The first question is what kernel version? There was an aic79xx fix
that went in just prior to 2.6.19 that might help with this.
James
^ permalink raw reply [flat|nested] 3+ messages in thread
* Re: [Fwd: AIC79XX abort -- hardware fault?]
2006-12-12 16:39 ` James Bottomley
@ 2006-12-18 0:37 ` Daniel Pittman
0 siblings, 0 replies; 3+ messages in thread
From: Daniel Pittman @ 2006-12-18 0:37 UTC (permalink / raw)
To: linux-scsi
James Bottomley <James.Bottomley@SteelEye.com> writes:
> On Tue, 2006-12-12 at 08:18 -0800, Sean Bruno wrote:
>> > G'day. One of the machines I maintain is having real trouble with the
>> > AIC79XX HBA or the tape drive attached to it. I believe this is a
>> > hardware fault, but I am not certain where the problem lies.
>> >
>> > Normally I would blame the cable or, maybe, the tape drive, but the
>> > early stage of the fault and the reported SCSI driver state make me
>> > wonder if this is perhaps an HBA fault?
>
> The first question is what kernel version? There was an aic79xx fix
> that went in just prior to 2.6.19 that might help with this.
Linux genesys 2.6.18-028test007.1-ovz
That is the 2.6.18 kernel (with RHES configuration) plus the OpenVZ
virtualization patches.

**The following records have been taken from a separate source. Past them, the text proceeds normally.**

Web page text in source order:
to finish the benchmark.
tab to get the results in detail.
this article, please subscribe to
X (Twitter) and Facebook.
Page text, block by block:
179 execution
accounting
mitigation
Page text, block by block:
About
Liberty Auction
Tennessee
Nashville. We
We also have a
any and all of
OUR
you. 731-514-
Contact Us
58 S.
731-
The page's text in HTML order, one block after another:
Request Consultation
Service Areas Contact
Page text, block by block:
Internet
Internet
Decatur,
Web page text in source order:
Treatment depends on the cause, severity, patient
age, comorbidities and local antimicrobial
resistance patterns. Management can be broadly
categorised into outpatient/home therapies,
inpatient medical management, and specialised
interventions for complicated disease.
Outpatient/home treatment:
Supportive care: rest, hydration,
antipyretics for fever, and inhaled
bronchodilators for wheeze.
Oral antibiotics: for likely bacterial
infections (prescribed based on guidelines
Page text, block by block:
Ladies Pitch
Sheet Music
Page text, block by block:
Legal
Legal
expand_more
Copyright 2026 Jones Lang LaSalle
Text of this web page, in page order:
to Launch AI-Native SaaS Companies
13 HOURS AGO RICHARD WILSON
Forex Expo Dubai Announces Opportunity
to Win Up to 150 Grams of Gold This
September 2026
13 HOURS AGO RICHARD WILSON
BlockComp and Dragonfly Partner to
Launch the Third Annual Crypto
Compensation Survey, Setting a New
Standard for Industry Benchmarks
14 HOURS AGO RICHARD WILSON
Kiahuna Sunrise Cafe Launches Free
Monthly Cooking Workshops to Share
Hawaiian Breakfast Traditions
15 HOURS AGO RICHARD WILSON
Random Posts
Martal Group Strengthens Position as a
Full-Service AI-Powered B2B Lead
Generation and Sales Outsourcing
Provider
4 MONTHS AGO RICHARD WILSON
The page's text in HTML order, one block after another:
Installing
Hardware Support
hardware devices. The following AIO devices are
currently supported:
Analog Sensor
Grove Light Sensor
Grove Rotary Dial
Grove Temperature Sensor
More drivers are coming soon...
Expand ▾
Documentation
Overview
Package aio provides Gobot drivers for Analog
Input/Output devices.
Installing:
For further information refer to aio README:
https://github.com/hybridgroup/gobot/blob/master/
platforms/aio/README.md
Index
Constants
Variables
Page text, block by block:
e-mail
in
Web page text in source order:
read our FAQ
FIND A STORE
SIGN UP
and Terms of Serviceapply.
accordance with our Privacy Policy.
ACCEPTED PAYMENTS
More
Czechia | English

Unfortunately, that latter is in active use on
the system and limits the kernel versions that this could be seen with.
The OpenVZ support doesn't touch drivers, so I don't believe it is
responsible for the issue; we are certainly able to reproduce it with
OpenVZ inactive on the system.
Further reading in the Linux SCSI mailing list suggests that the
'slowcrc' command line option has resolved a similar looking issue for
another user, and that ramping down the speed for the device may also
help.
I am happy to try and test any appropriate patches back-ported to that
kernel version, but will schedule in trying the slowcrc option and
arrange to ramp down the bus speed some time soon as well.

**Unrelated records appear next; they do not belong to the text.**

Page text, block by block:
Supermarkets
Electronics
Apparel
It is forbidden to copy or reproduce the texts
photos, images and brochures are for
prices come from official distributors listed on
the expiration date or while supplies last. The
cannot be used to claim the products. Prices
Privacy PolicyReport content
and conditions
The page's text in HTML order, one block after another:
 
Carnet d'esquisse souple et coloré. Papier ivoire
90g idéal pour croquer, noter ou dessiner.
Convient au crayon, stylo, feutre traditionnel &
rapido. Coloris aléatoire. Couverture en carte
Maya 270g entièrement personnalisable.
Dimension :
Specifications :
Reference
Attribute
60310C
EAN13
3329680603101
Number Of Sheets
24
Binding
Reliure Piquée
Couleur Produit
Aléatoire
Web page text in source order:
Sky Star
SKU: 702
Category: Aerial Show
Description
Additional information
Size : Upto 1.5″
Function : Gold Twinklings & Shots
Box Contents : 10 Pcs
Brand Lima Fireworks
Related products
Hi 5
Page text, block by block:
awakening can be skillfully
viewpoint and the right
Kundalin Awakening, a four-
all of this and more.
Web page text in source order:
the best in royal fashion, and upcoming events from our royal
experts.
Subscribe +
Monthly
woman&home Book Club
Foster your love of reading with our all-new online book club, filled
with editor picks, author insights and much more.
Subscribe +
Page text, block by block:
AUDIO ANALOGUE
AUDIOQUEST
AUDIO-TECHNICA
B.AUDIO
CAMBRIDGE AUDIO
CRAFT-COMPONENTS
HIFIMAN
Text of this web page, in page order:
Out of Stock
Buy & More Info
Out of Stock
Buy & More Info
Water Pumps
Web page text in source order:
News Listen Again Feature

Thanks for your help, and to Sean for moving this to a more correct
location.
Regards,
Daniel
--
Digital Infrastructure Solutions -- making IT simple, stable and secure
Phone: 0401 155 707 email: contact@digital-infrastructure.com.au
http://digital-infrastructure.com.au/
^ permalink raw reply [flat|nested] 3+ messages in thread
end of thread, other threads:[~2006-12-18 1:15 UTC | newest]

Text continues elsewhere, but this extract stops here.